> _Brief_
Give back the lines below exactly, but do not include any pictures.

[Data items]
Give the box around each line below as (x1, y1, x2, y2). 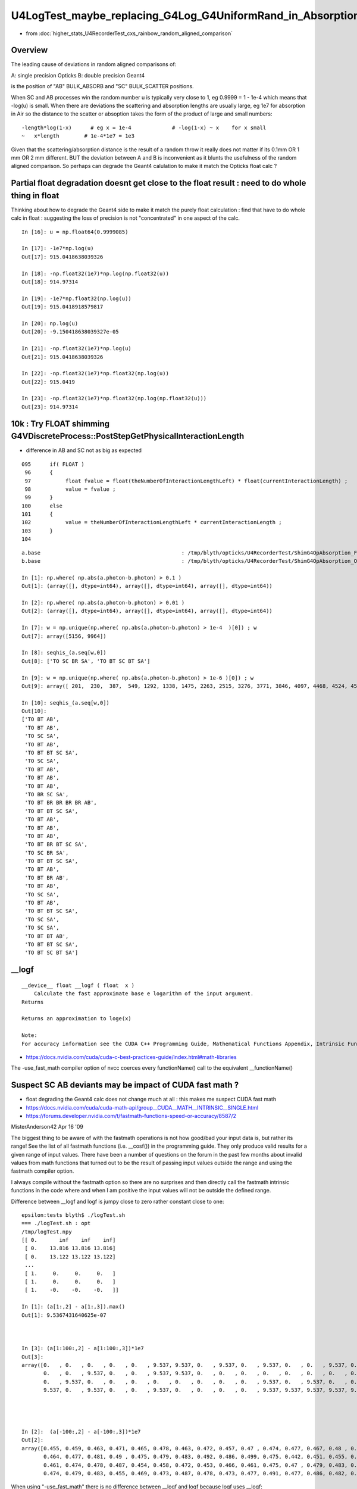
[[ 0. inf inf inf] (21, 1236, 116, 1244)
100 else (21, 502, 62, 509)
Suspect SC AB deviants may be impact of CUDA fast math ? (11, 1080, 239, 1090)
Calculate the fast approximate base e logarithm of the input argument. (33, 990, 254, 997)
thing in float (11, 191, 59, 201)
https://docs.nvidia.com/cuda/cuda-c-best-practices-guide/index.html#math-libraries (26, 1053, 237, 1060)
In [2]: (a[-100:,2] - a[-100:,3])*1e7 (21, 1428, 141, 1435)
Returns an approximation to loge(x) (21, 1015, 132, 1022)
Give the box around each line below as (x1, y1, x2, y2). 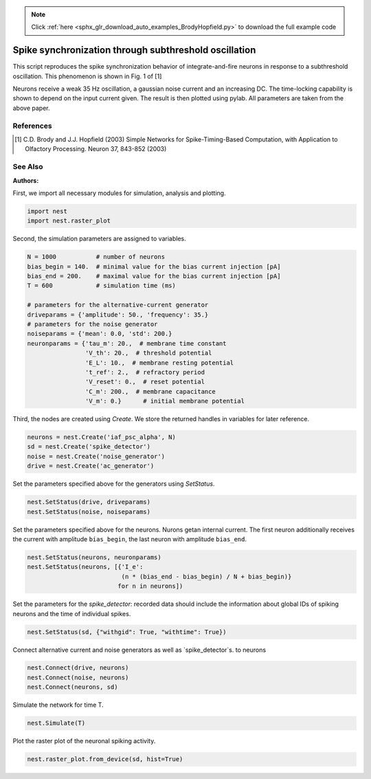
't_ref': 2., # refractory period (85, 368, 205, 376)
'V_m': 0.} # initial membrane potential (85, 397, 245, 405)
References (12, 121, 52, 131)
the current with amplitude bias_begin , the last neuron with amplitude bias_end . (12, 535, 247, 543)
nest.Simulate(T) (27, 719, 86, 727)
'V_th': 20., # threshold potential (85, 349, 212, 357)
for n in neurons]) (117, 583, 183, 590)
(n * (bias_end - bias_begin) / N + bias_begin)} (121, 572, 292, 580)
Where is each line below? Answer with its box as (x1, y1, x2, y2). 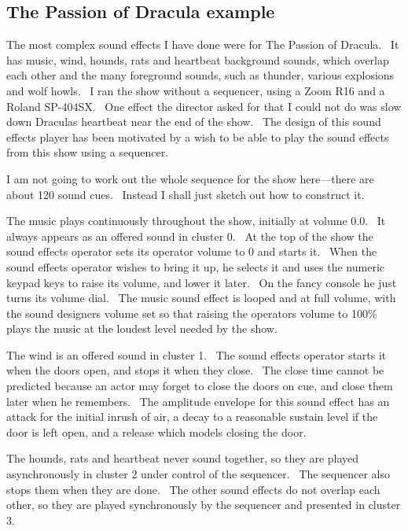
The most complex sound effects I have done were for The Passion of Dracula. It (6, 36, 399, 53)
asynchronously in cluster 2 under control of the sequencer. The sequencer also (6, 466, 390, 482)
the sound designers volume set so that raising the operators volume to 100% (6, 304, 377, 321)
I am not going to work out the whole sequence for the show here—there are (6, 170, 374, 186)
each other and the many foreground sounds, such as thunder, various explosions (6, 67, 395, 83)
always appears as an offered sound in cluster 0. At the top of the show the (6, 227, 373, 244)
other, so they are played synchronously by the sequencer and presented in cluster (6, 496, 401, 513)
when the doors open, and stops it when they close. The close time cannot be (6, 362, 384, 378)

> _Result of the task_
Give the box around each line below as (x1, y1, x2, y2). 
[[ 0. inf inf inf] (21, 1236, 116, 1244)
100 else (21, 502, 62, 509)
Suspect SC AB deviants may be impact of CUDA fast math ? (11, 1080, 239, 1090)
Calculate the fast approximate base e logarithm of the input argument. (33, 990, 254, 997)
thing in float (11, 191, 59, 201)
https://docs.nvidia.com/cuda/cuda-c-best-practices-guide/index.html#math-libraries (26, 1053, 237, 1060)
In [2]: (a[-100:,2] - a[-100:,3])*1e7 (21, 1428, 141, 1435)
Returns an approximation to loge(x) (21, 1015, 132, 1022)
Give the box around each line below as (x1, y1, x2, y2). 
't_ref': 2., # refractory period (85, 368, 205, 376)
'V_m': 0.} # initial membrane potential (85, 397, 245, 405)
References (12, 121, 52, 131)
the current with amplitude bias_begin , the last neuron with amplitude bias_end . (12, 535, 247, 543)
nest.Simulate(T) (27, 719, 86, 727)
'V_th': 20., # threshold potential (85, 349, 212, 357)
for n in neurons]) (117, 583, 183, 590)
(n * (bias_end - bias_begin) / N + bias_begin)} (121, 572, 292, 580)
Where is each line below? Answer with its box as (x1, y1, x2, y2). 
The most complex sound effects I have done were for The Passion of Dracula. It (6, 36, 399, 53)
asynchronously in cluster 2 under control of the sequencer. The sequencer also (6, 466, 390, 482)
the sound designers volume set so that raising the operators volume to 100% (6, 304, 377, 321)
I am not going to work out the whole sequence for the show here—there are (6, 170, 374, 186)
each other and the many foreground sounds, such as thunder, various explosions (6, 67, 395, 83)
always appears as an offered sound in cluster 0. At the top of the show the (6, 227, 373, 244)
other, so they are played synchronously by the sequencer and presented in cluster (6, 496, 401, 513)
when the doors open, and stops it when they close. The close time cannot be (6, 362, 384, 378)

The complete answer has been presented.